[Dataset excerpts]
───

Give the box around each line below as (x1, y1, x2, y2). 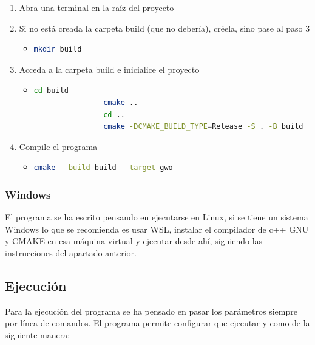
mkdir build (33, 45, 82, 54)
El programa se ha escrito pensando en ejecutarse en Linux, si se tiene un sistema (5, 211, 308, 224)
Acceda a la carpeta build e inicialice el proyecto (19, 63, 200, 75)
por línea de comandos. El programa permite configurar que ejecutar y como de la (5, 316, 310, 329)
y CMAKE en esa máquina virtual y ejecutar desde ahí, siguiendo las (5, 234, 263, 247)
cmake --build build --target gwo (33, 163, 173, 172)
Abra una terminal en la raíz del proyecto (19, 1, 174, 13)
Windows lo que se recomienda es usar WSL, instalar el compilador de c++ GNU (5, 222, 309, 235)
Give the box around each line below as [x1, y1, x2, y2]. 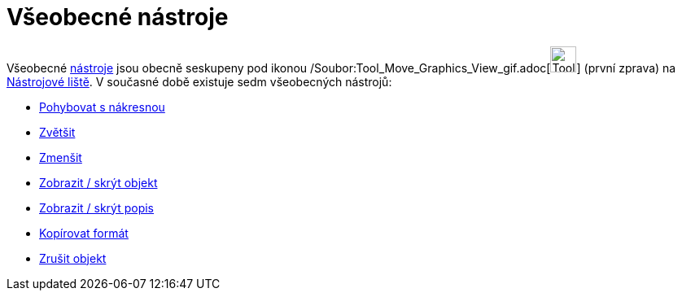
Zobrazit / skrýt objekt [39, 175, 158, 190]
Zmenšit [39, 150, 82, 164]
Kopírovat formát [39, 225, 129, 240]
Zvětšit [39, 124, 76, 139]
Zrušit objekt [39, 251, 107, 265]
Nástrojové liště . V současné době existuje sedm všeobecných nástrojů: [7, 74, 392, 89]
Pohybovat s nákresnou [39, 99, 165, 114]
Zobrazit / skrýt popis [39, 200, 154, 215]
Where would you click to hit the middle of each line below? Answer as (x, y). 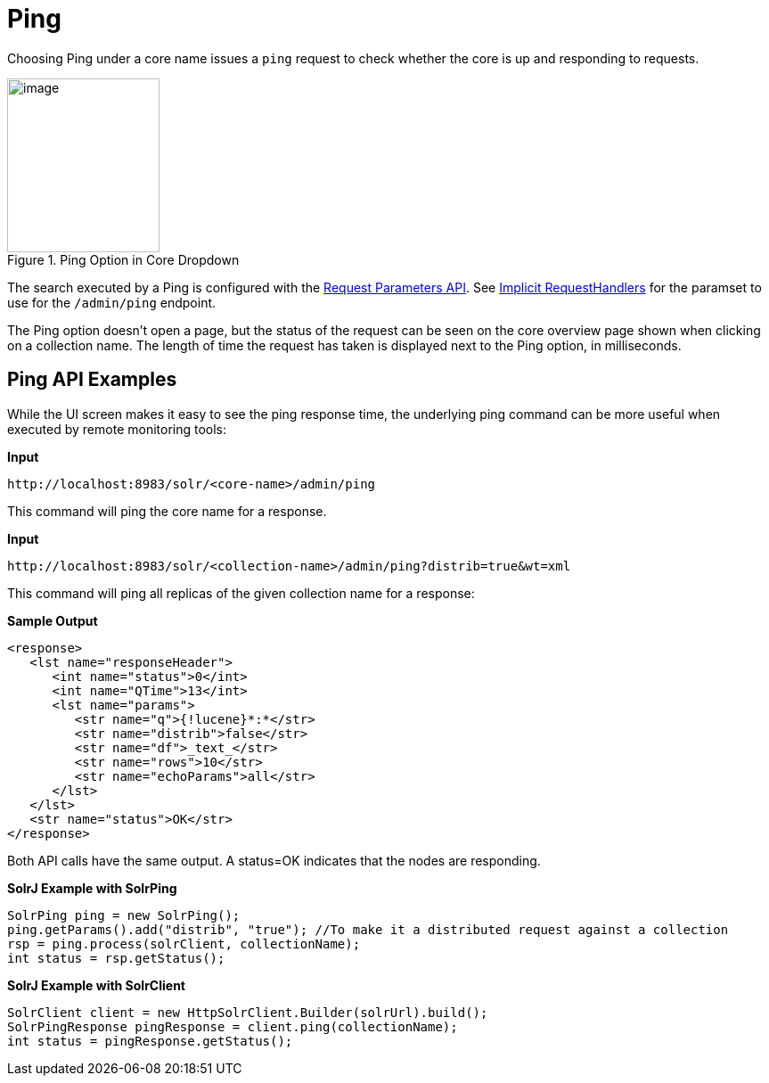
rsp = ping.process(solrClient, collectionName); (184, 944)
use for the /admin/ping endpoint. (112, 302)
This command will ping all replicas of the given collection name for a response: (241, 593)
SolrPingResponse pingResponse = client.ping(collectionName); (233, 1026)
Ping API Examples (92, 380)
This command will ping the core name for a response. (167, 511)
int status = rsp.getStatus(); (116, 958)
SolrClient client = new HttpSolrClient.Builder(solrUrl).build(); (248, 1012)
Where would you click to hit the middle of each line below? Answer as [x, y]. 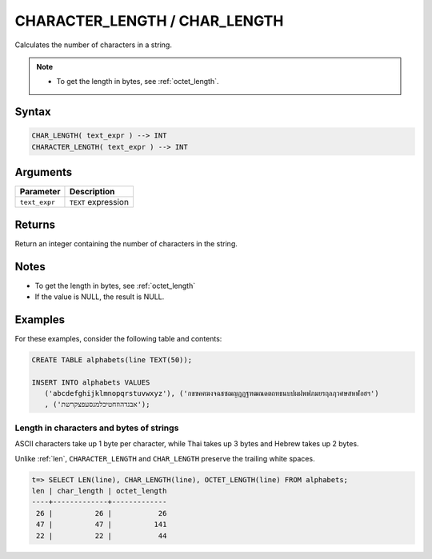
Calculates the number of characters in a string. [93, 45]
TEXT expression [99, 202]
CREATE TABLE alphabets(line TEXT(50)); [112, 359]
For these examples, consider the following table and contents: [118, 338]
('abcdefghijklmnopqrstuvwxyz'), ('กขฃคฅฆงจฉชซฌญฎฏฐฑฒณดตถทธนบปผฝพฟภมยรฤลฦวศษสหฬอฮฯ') [212, 393]
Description [92, 192]
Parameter [40, 192]
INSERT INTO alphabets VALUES [91, 382]
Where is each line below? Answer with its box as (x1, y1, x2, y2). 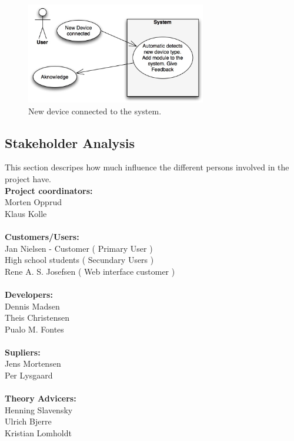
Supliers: (5, 345, 41, 358)
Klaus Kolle (5, 207, 47, 219)
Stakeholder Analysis (5, 133, 135, 152)
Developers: (5, 288, 53, 300)
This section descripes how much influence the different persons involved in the (5, 161, 289, 173)
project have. (5, 172, 51, 185)
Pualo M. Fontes (5, 322, 64, 335)
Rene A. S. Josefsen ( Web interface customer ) (5, 265, 175, 277)
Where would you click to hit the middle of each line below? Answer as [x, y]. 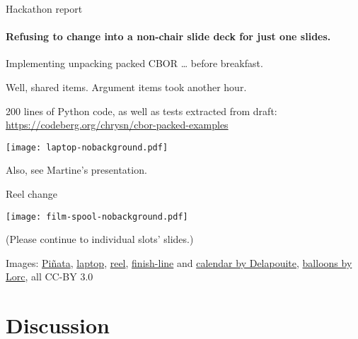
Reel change [31, 194]
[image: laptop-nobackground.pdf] [87, 147]
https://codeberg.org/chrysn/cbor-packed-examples [117, 125]
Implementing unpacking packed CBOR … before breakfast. [134, 63]
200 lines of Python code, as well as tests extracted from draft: [142, 111]
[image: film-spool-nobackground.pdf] [97, 216]
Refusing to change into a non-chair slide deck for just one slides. [168, 36]
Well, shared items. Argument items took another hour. [126, 87]
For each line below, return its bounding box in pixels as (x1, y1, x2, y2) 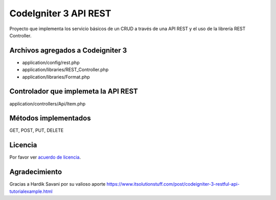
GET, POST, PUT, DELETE (9, 127, 64, 134)
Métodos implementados (9, 114, 91, 123)
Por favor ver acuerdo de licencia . (9, 154, 81, 161)
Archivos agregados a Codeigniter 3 (9, 46, 127, 55)
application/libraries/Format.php (22, 74, 90, 80)
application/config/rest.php (22, 59, 80, 65)
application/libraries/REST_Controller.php (22, 66, 109, 73)
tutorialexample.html (9, 188, 53, 194)
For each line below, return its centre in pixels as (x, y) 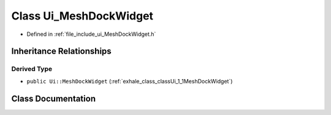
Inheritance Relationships (61, 51)
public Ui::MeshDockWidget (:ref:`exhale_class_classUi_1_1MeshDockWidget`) (130, 81)
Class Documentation (54, 98)
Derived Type (32, 69)
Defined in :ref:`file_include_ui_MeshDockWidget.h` (91, 34)
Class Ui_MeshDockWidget (82, 16)
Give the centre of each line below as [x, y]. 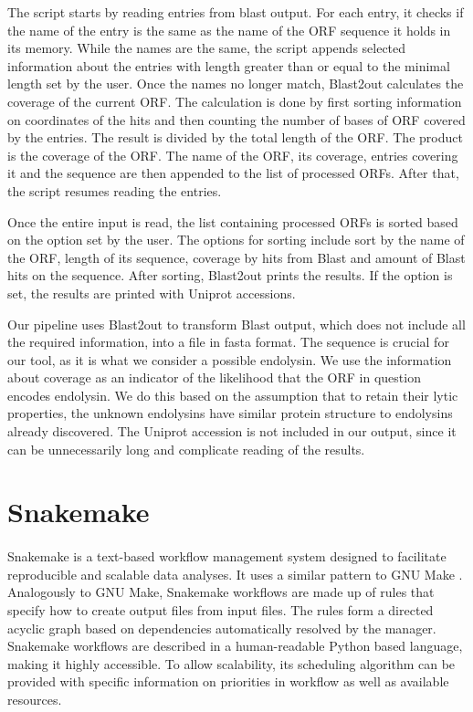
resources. [35, 699]
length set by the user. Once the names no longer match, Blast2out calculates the [236, 84]
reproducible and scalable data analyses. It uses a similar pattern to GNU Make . [235, 574]
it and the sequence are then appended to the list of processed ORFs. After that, [233, 173]
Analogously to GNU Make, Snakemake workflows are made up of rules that [221, 592]
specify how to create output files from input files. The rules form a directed [221, 610]
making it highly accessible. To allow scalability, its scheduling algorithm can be [231, 663]
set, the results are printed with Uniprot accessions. [152, 293]
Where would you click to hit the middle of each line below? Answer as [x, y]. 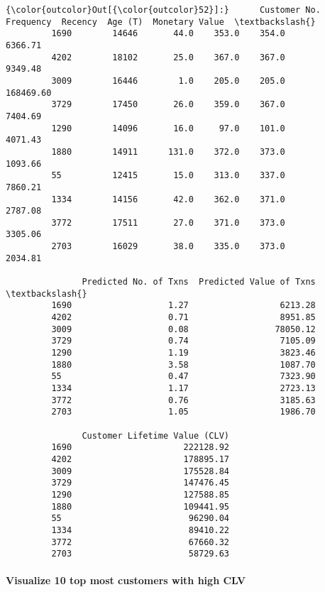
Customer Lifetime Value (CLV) [155, 435]
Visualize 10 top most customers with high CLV [126, 580]
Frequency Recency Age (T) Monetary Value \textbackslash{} [161, 22]
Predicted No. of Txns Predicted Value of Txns [199, 282]
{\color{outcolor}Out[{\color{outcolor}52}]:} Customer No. [163, 10]
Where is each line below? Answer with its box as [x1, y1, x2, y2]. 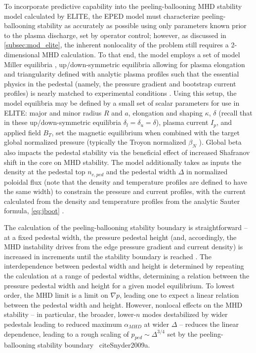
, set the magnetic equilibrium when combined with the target [51, 127, 240, 137]
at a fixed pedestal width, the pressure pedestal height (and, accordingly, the [4, 232, 237, 242]
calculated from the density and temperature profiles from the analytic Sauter [4, 196, 240, 206]
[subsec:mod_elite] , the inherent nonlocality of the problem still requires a [4, 39, 229, 50]
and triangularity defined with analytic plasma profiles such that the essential [4, 69, 239, 79]
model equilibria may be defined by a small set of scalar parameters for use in [4, 97, 240, 108]
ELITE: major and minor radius [4, 107, 102, 118]
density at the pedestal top [4, 166, 85, 177]
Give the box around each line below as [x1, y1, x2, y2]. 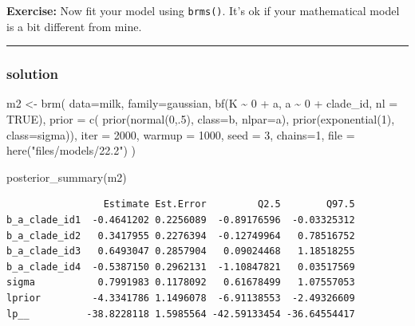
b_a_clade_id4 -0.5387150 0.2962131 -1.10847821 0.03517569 [6, 261, 355, 273]
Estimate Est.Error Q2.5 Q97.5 [103, 198, 355, 210]
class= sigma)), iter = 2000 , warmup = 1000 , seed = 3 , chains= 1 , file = [6, 126, 355, 143]
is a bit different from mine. [6, 18, 142, 34]
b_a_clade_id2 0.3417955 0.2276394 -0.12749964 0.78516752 [6, 230, 355, 242]
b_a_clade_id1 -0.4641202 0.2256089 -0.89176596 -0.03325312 [6, 214, 355, 226]
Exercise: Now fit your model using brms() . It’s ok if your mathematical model [6, 2, 400, 18]
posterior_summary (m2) [6, 168, 127, 185]
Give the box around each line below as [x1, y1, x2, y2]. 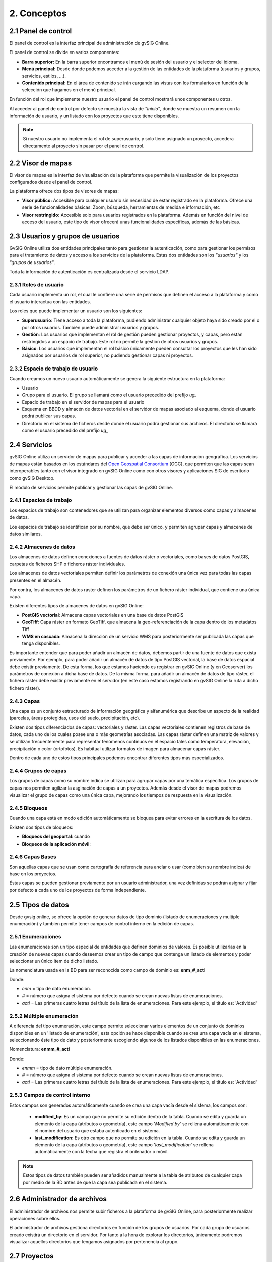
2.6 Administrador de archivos [9, 1195, 107, 1203]
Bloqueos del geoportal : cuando [22, 833, 90, 840]
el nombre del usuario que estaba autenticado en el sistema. [34, 1128, 160, 1134]
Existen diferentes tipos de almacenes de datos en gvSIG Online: [9, 603, 144, 609]
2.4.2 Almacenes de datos [9, 543, 76, 550]
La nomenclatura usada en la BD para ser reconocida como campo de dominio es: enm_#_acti [9, 967, 206, 973]
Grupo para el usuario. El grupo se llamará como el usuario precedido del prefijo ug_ [22, 392, 197, 398]
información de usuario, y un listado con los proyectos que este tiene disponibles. [9, 113, 179, 119]
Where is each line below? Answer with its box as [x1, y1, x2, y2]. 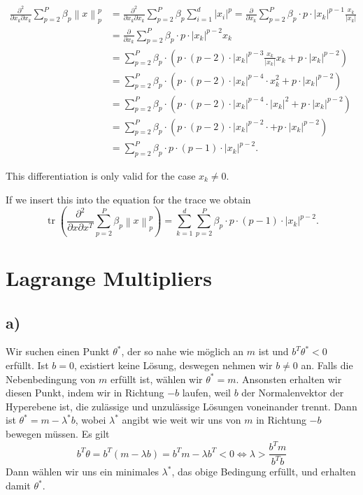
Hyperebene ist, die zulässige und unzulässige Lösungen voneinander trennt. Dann [6, 399, 357, 413]
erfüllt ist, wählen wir [110, 371, 203, 386]
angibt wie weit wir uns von [122, 412, 241, 427]
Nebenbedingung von [6, 371, 96, 386]
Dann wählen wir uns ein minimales [6, 464, 159, 479]
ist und [258, 344, 289, 359]
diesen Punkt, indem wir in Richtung [6, 385, 164, 400]
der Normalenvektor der [241, 385, 344, 400]
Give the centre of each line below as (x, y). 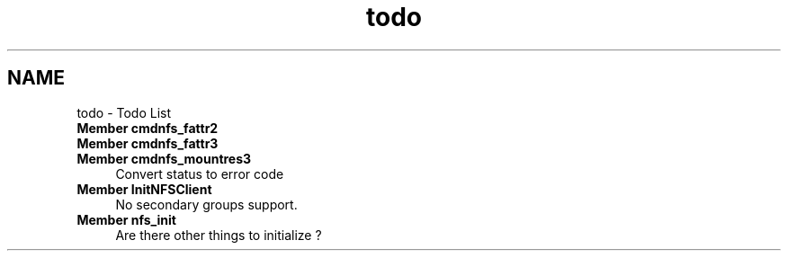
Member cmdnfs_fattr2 (148, 128)
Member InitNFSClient (144, 189)
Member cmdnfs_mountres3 (164, 158)
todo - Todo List (124, 112)
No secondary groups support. (206, 204)
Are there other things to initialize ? (219, 235)
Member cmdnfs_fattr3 (148, 143)
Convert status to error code (200, 173)
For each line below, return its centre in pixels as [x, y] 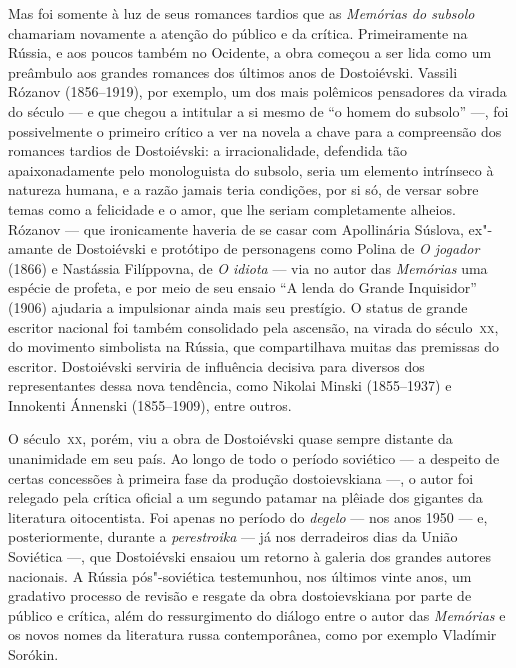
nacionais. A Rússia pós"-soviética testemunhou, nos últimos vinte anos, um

───

Exercise brief:
The lines to be quoted run from the line containing "Convert status to error code (200, 173)" through the end of the entries above, both included; quote them exactly and leave out any pictures.

Answer:
Convert status to error code (200, 173)
For each line below, return its centre in pixels as [x, y] 
nacionais. A Rússia pós"-soviética testemunhou, nos últimos vinte anos, um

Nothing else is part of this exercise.